Influence of polysulphone-derived dialysis membranes on the interaction of circulating mononuclear cells with the endothelium.

Abstract

Cardiovascular morbidity in hemodialysis (HD) patients may be influenced by the activation of circulating mononuclear cells (MCs) with subsequently increased endothelium interaction. The use of more biocompatible membranes would reduce this monocyte activation. We compare monocyte activation after using two different high-flux polymers, polysulphone and polyethersulphone. The first part of the study was done with 10 patients who successively received dialysis for 2 weeks with polysulphone and polyethersulphone. The second part with 30 patients dialyzed for 3 months with polysulphone or polyethersulphone. Blood samples were taken before (pre-HD) and after (post-HD) the first HD session with each membrane to evaluate the effect of a single HD session.

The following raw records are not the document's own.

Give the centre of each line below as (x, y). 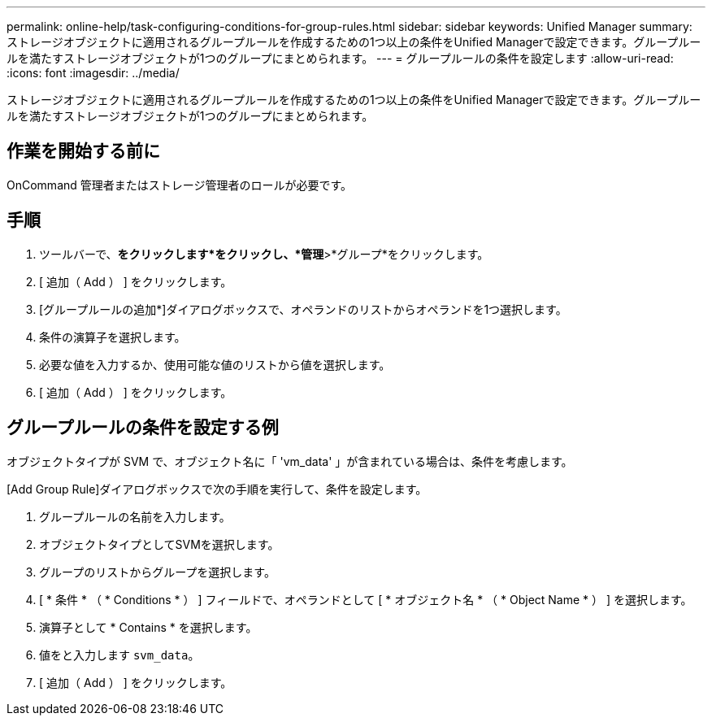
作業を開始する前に (83, 151)
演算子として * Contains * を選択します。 (148, 627)
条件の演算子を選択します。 (113, 337)
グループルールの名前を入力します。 (135, 516)
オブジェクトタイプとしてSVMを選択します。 (159, 544)
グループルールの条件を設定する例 (143, 428)
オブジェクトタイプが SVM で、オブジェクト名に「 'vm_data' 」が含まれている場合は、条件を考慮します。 (290, 461)
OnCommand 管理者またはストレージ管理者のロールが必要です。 (180, 185)
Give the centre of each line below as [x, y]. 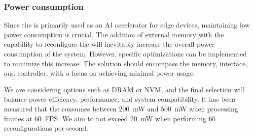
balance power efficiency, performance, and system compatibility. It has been [120, 99]
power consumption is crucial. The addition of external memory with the [114, 34]
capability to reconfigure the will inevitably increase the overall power [109, 44]
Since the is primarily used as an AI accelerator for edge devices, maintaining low [127, 25]
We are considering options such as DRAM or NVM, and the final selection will [125, 89]
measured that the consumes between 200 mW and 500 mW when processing [121, 108]
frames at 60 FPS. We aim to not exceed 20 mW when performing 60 [110, 118]
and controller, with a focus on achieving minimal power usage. [99, 73]
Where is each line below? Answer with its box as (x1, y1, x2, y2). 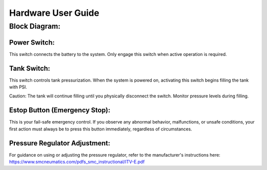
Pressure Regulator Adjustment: (9, 139, 111, 147)
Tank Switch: (9, 64, 50, 73)
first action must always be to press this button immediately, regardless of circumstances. (9, 126, 192, 132)
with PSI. (9, 84, 27, 90)
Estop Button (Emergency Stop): (9, 106, 111, 115)
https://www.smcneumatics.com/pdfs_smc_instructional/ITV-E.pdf (9, 159, 145, 165)
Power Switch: (9, 38, 55, 46)
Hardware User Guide (9, 7, 99, 18)
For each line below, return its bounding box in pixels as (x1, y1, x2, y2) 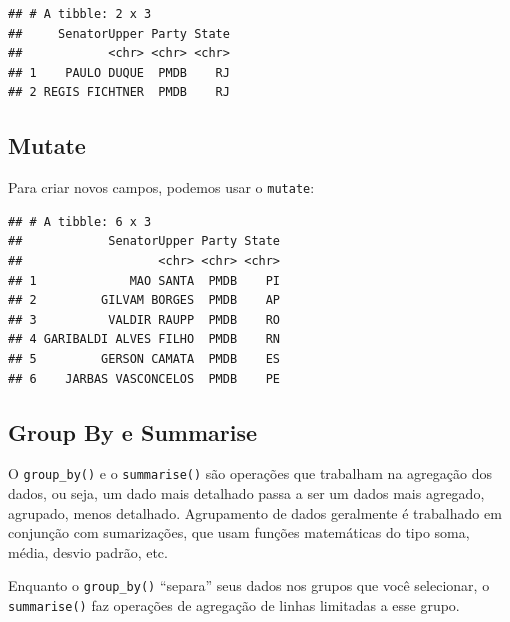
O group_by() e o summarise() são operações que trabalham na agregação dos (8, 463, 492, 484)
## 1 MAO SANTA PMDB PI (8, 273, 281, 288)
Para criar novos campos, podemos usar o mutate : (8, 177, 315, 198)
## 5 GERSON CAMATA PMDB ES (8, 351, 281, 366)
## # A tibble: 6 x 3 (8, 214, 152, 229)
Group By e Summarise (8, 416, 258, 447)
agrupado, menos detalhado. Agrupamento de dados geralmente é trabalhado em (8, 502, 502, 523)
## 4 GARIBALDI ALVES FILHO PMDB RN (8, 332, 281, 347)
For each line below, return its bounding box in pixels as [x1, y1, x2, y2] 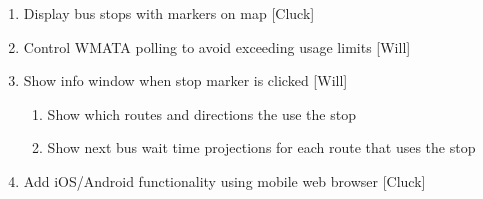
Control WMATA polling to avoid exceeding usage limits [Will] [23, 36, 411, 57]
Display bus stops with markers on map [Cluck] [23, 3, 315, 23]
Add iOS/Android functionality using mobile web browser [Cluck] [23, 170, 426, 191]
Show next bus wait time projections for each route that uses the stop [47, 137, 476, 158]
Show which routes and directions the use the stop [47, 103, 356, 124]
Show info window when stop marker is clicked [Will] [23, 70, 348, 91]

To assess acute and chronic effects of membranes, blood samples were taken pre-HD, after 2 weeks (first part of study) and after 3 months (second part of study). MCs were isolated from blood and then incubated with cultured human endothelial cells to evaluate MC adhesion, MC-dependent endothelial toxicity, and endothelial protein expressions of nitric oxide synthase and endothelin-converting enzyme-1 (ECE-1). One single HD session did not induce any changes. Dialysis for 2 weeks (first part of study) with polyethersulphone reduced MC adhesion to endothelium, cellular toxicity, and ECE-1 protein expression compared to polysulphone or basal conditions. Dialysis for 3 months (second part of study) increased MC adhesion to endothelium, whereas cellular toxicity was decreased with both dialyzers compared to the basal situation. Although polyethersulphone HD decreased the interaction of MC with the endothelium in short-term experiments, both membranes were comparable in the long-term.